A copy of the speech, prepared for delivery to the Commonwealth Club of California in San Francisco, was made available in advance.

Fisher is one of the Fed's leading policy hawks, urging the central bank to focus more on the need to quell inflation, which he termed "a sinister beast."

He has tallied three straight dissents against the Federal Open Market Committee's moves to lower benchmark lending rates.

"Growth cannot be sustained if markets are undermined by inflation," Fisher said. "Stable prices go hand in hand with achieving sustainable economic growth."

At this point financial markets believe the FOMC will leave its federal funds rate steady at 2 percent in June. The rate has been cut from 5.25 percent since mid-September to shore up sagging economic growth. Markets also guess that the Fed will start raising rates in the fourth quarter.

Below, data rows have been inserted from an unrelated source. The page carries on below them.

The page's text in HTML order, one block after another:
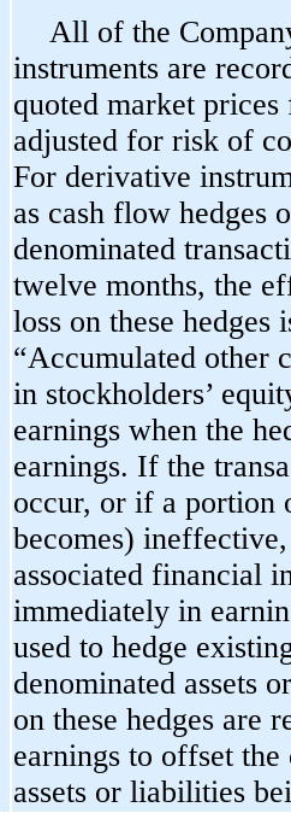
All of the
instruments are
quoted market
adjusted for risk of
For derivative
as cash flow hedges
denominated
twelve months, the
loss on these hedges
“Accumulated other
in stockholders’
earnings when the
earnings. If the
occur, or if a portion
becomes)
associated financial
immediately in
used to hedge
denominated assets
on these hedges are
earnings to offset
assets or liabilities
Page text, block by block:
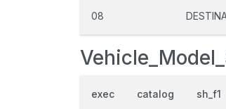
08
exec catalog sh_f1
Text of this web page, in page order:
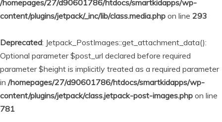
/homepages/27/d90601786/htdocs/smartkidapps/wp-
content/plugins/jetpack/_inc/lib/class.media.php on line 293
Deprecated: Jetpack_PostImages::get_attachment_data():
Optional parameter $post_url declared before required
parameter $height is implicitly treated as a required parameter
in /homepages/27/d90601786/htdocs/smartkidapps/wp-
content/plugins/jetpack/class.jetpack-post-images.php on line
781
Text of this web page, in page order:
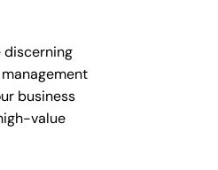
discerning
business
value
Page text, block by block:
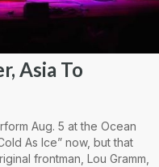
Asia To
Aug. 5 at the Ocean
As Ice” now, but that
frontman, Lou Gramm,
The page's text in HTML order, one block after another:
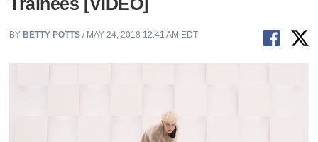
Trainees [VIDEO]
BY BETTY POTTS / MAY 24, 2018 12:41 AM EDT
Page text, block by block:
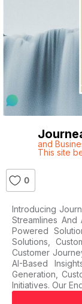
and
This site
0
Introducing
Streamlines And
Powered
Solutions,
Customer
AI-Based
Generation,
Initiatives. Our
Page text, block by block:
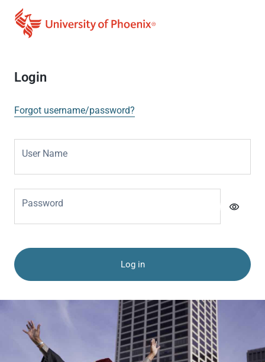
Login
Forgot username/password?
User Name
Password visibility
Log in
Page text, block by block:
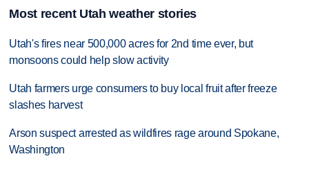
Most recent Utah weather stories
Utah's fires near 500,000 acres for 2nd time ever, but
monsoons could help slow activity
Utah farmers urge consumers to buy local fruit after freeze
slashes harvest
Arson suspect arrested as wildfires rage around Spokane,
Washington
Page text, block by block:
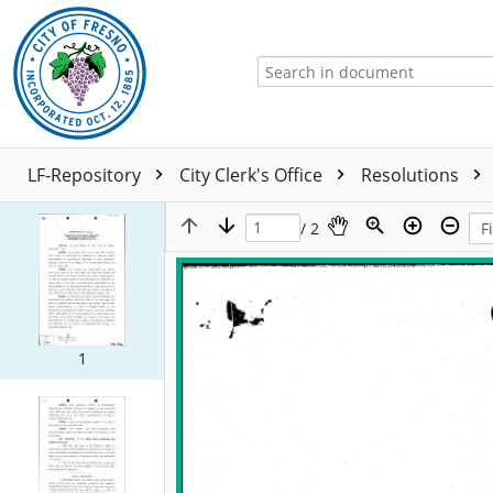
LF-Repository City Clerk's Office Resolutions
1
/ 2
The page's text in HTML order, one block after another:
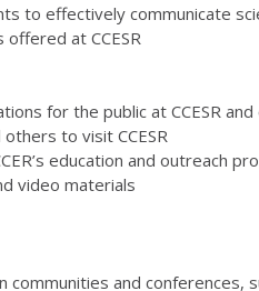
to effectively communicate
at CCESR
for the public at CCESR
to visit CCESR
education and outreach
video materials
communities and conferences,
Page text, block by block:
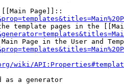
Page]]::
template pages in the
Page in the User and
wiki/
as a generator
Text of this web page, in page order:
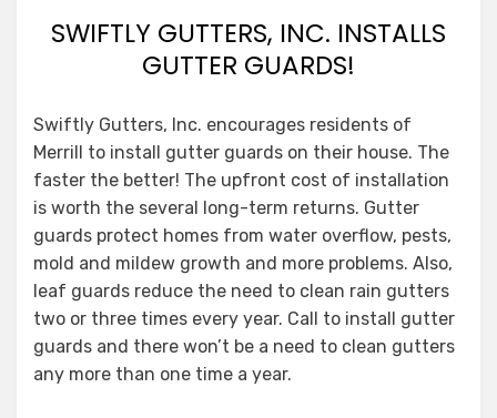
SWIFTLY GUTTERS, INC. INSTALLS
GUTTER GUARDS!
Swiftly Gutters, Inc. encourages residents of
Merrill to install gutter guards on their house. The
faster the better! The upfront cost of installation
is worth the several long-term returns. Gutter
guards protect homes from water overflow, pests,
mold and mildew growth and more problems. Also,
leaf guards reduce the need to clean rain gutters
two or three times every year. Call to install gutter
guards and there won’t be a need to clean gutters
any more than one time a year.
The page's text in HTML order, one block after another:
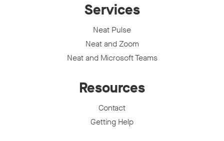
Services
Neat Pulse
Neat and Zoom
Neat and Microsoft Teams
Resources
Contact
Getting Help
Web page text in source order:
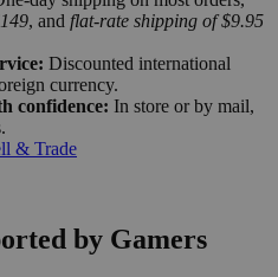
, and flat-rate shipping of $9.95
Discounted international
currency.
confidence: In store or by mail,
& Trade
by Gamers
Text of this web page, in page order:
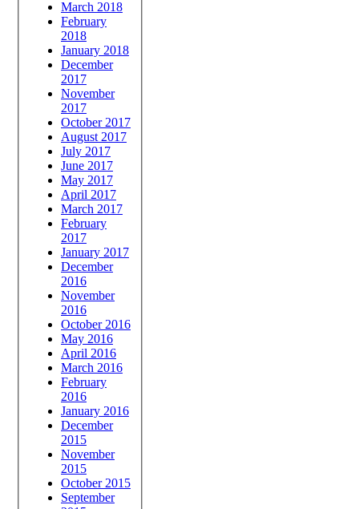
March 2018
February
2018
January 2018
December
2017
November
2017
October 2017
August 2017
July 2017
June 2017
May 2017
April 2017
March 2017
February
2017
January 2017
December
2016
November
2016
October 2016
May 2016
April 2016
March 2016
February
2016
January 2016
December
2015
November
2015
October 2015
September
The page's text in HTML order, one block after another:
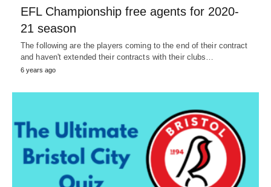
EFL Championship free agents for 2020-
21 season
The following are the players coming to the end of their contract
and haven't extended their contracts with their clubs…
6 years ago
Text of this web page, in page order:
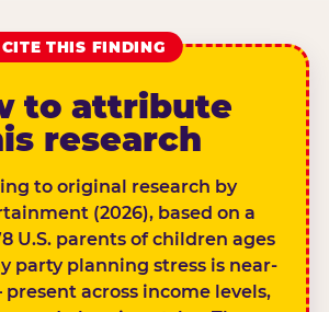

Fisher did not discuss the near-term economic outlook but focused on "the mother of all financial storms" brewing from unfunded liabilities from Medicare and Social Security, and its intersection with monetary policy.

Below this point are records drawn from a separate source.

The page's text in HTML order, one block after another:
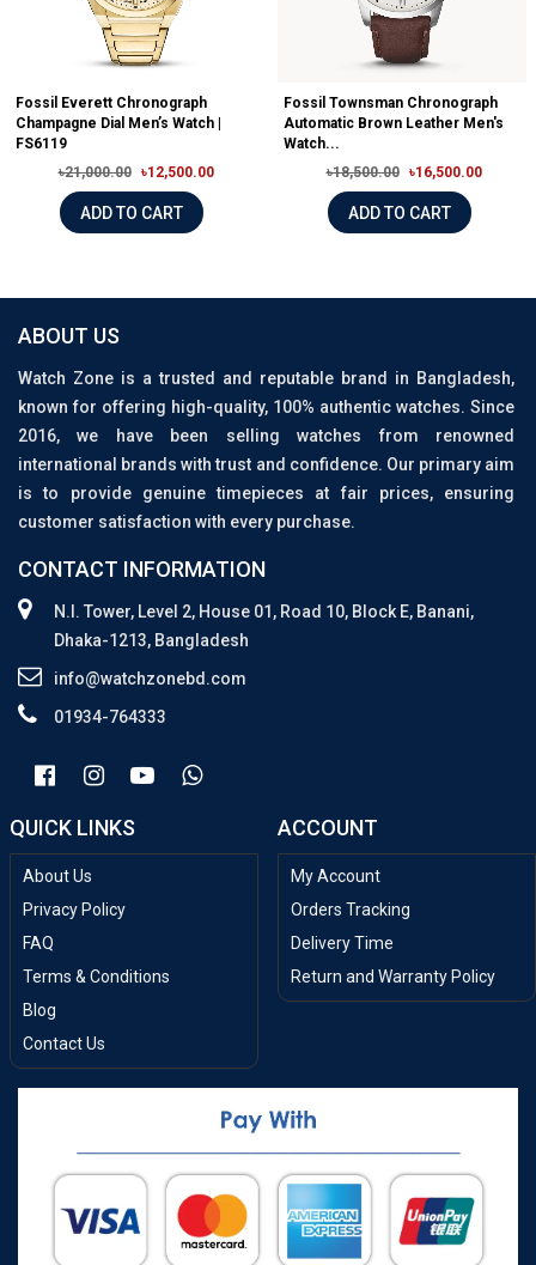
Fossil Everett Chronograph
Champagne Dial Men’s Watch |
FS6119
৳21,000.00
৳12,500.00
ADD TO CART
Fossil Townsman Chronograph
Automatic Brown Leather Men's
Watch...
৳18,500.00
৳16,500.00
ADD TO CART
ABOUT US
Watch Zone is a trusted and reputable brand in Bangladesh,
known for offering high-quality, 100% authentic watches. Since
2016, we have been selling watches from renowned
international brands with trust and confidence. Our primary aim
is to provide genuine timepieces at fair prices, ensuring
customer satisfaction with every purchase.
CONTACT INFORMATION
N.I. Tower, Level 2, House 01, Road 10, Block E, Banani,
Dhaka-1213, Bangladesh
info@watchzonebd.com
01934-764333
QUICK LINKS
About Us
Privacy Policy
FAQ
Terms & Conditions
Blog
Contact Us
ACCOUNT
My Account
Orders Tracking
Delivery Time
Return and Warranty Policy

"Deficits ... create political pressure on central bankers to adopt looser monetary policy," Fisher said, vowing that the Fed would not cave in and "run the printing presses."

"Even the perception that the Fed is pursuing a cheap-money strategy to accommodate fiscal burdens, should it take root, is a paramount risk to the long-term welfare of the U.S. economy," he said. "The Federal Reserve will never let this happen. It is not an option. Ever. Period."

Fisher said the Fed's various term credit facilities launched since the global credit crunch erupted in 2007 "are helping restore confidence."

By contrast, he said, the long-term fiscal prospects for the United States, if not tackled head-on "will be unimaginably more devastating to our economic prosperity than the subprime debacle and the recent debauching of credit markets."